Reexamination of Expired Patents: A Practical Survey
Why patent owners and defendants file ex parte reexams against expired patents, what changes procedurally, and how the six-year damages window drives the strategy.
A patent owner may file an ex parte reexamination request on a patent that has expired. The procedure is structurally the same as for an active patent, but the strategic calculus is different. Most expired-patent reexams are filed because the patent's enforceability period has not yet closed, past damages claims survive expiration, and the patent owner wants to fix a claim vulnerability before pursuing the past-damages case in court.
What expiration changes
Under 35 U.S.C. 154(a)(2), a utility patent's term runs twenty years from its earliest U.S. nonprovisional filing date (subject to terminal disclaimers and patent term adjustments). Foreign priority and provisional benefit do not extend term. After expiration, the patent cannot be enforced against any new infringing conduct. But under 35 U.S.C. 286, an infringement claim may seek damages for the six years preceding the filing of the suit. A patent that expired today can support a damages claim filed within that six-year window.
Reexamination remains available throughout the period of enforceability. MPEP 2211 frames it that way: any person may file a request "at any time during the period of enforceability" of the patent, which extends six years past expiration under 35 U.S.C. 286.
Why patent owners file
The most common scenario: the patent owner is preparing or pursuing a six-year damages claim, and the patent has a claim weakness the owner wants to address before the case is litigated. A reexamination certificate that confirms claims after USPTO review carries reputational weight in court that a clean original prosecution may not, particularly where the prior art the owner anticipates an accused infringer raising can be addressed first at the USPTO.
A secondary motivation: licensing leverage.
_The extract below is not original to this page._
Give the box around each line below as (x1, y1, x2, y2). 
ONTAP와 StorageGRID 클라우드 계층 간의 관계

A reexam certificate confirming claims of an expired patent can be deployed in licensing negotiations where the licensee is considering its damages exposure for past infringement.
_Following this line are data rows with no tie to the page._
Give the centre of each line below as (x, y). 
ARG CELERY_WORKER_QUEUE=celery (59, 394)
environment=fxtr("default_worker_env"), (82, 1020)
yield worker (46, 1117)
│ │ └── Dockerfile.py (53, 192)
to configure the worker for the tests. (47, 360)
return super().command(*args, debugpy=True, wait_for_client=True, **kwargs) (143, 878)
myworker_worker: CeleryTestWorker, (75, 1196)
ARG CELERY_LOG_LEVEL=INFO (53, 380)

What is procedurally different
Two procedural features of expired-patent reexams differ from active-patent reexams.
First, claim amendments are structurally limited. 35 U.S.C. 305 bars any broadening amendment. For an expired patent, the practical effect is that the patent owner cannot rewrite claims to address prior art, only narrow them to existing supported scope. The supported scope of a claim is fixed at the original specification, and an expired patent cannot benefit from later-developed claim language. Most expired-patent reexams therefore turn on the strength of the original claims as written, not on amendment strategy.
Second, patent owner statement strategy shifts. Because amendment options are functionally narrower for expired patents, the patent owner statement under 37 CFR 1.530 often carries more weight than it does for an active patent. Substantive argument about the prior art, rather than claim revision, becomes the load-bearing move.
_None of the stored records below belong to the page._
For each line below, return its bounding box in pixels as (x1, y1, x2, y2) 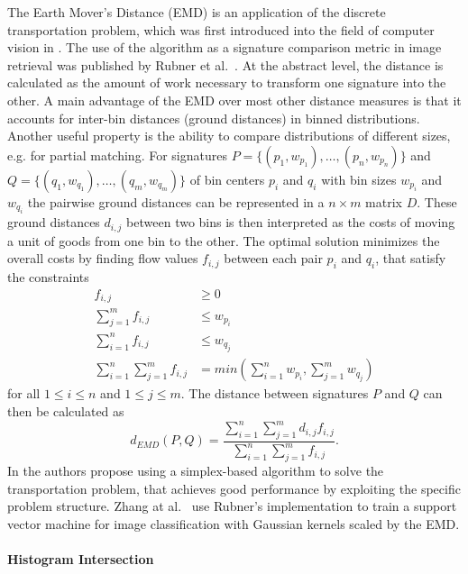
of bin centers (189, 169, 265, 188)
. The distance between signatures (180, 384, 369, 403)
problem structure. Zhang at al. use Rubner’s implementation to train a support (7, 497, 457, 515)
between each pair (224, 249, 323, 268)
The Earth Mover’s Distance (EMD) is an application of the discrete (7, 3, 386, 21)
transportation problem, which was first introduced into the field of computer (7, 20, 435, 39)
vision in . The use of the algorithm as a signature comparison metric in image (7, 38, 442, 57)
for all (7, 384, 41, 403)
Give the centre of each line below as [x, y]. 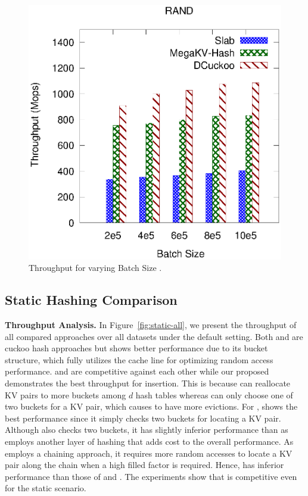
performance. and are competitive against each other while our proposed [137, 371]
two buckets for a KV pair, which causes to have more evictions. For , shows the [151, 406]
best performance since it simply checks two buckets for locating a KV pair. [143, 418]
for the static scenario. [46, 488]
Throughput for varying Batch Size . [95, 268]
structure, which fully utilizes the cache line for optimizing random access [139, 359]
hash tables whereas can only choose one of [214, 394]
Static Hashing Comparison [91, 300]

When third parties file reexams against expired patents
Less common but not rare. A third-party defendant facing a six-year damages claim may file an ex parte reexam request against the asserted expired patent. The economics are different from active-patent challenges, a successful reexam against an expired patent does not eliminate future risk because there is no future risk, but it can substantially reduce damages exposure if claims are amended or canceled.
The structural appeal is asymmetric. Patent owners pay a lower price to defend an expired patent (no future enforcement value at stake). Challengers therefore face a steeper effort-versus-payoff calculation than in active-patent challenges. The reexam still works as an invalidity vehicle, but the upside is bounded by the damages window.
Frequency
Expired-patent reexams are a small share of the overall procedure. On average, they account for well under 10% of total filings. The 2025 third-party surge has not changed that share materially, the patents driving the third-party volume are nearly all active. Expired-patent reexams remain a tool for the past-damages scenario rather than a routine challenge vehicle.
For patent owners watching expiration approach on a patent that has been or is likely to be litigated, the operating question is timing: filing a reexam before expiration to lock in a certificate before damages litigation begins is structurally cleaner than running the procedure on an already-expired patent.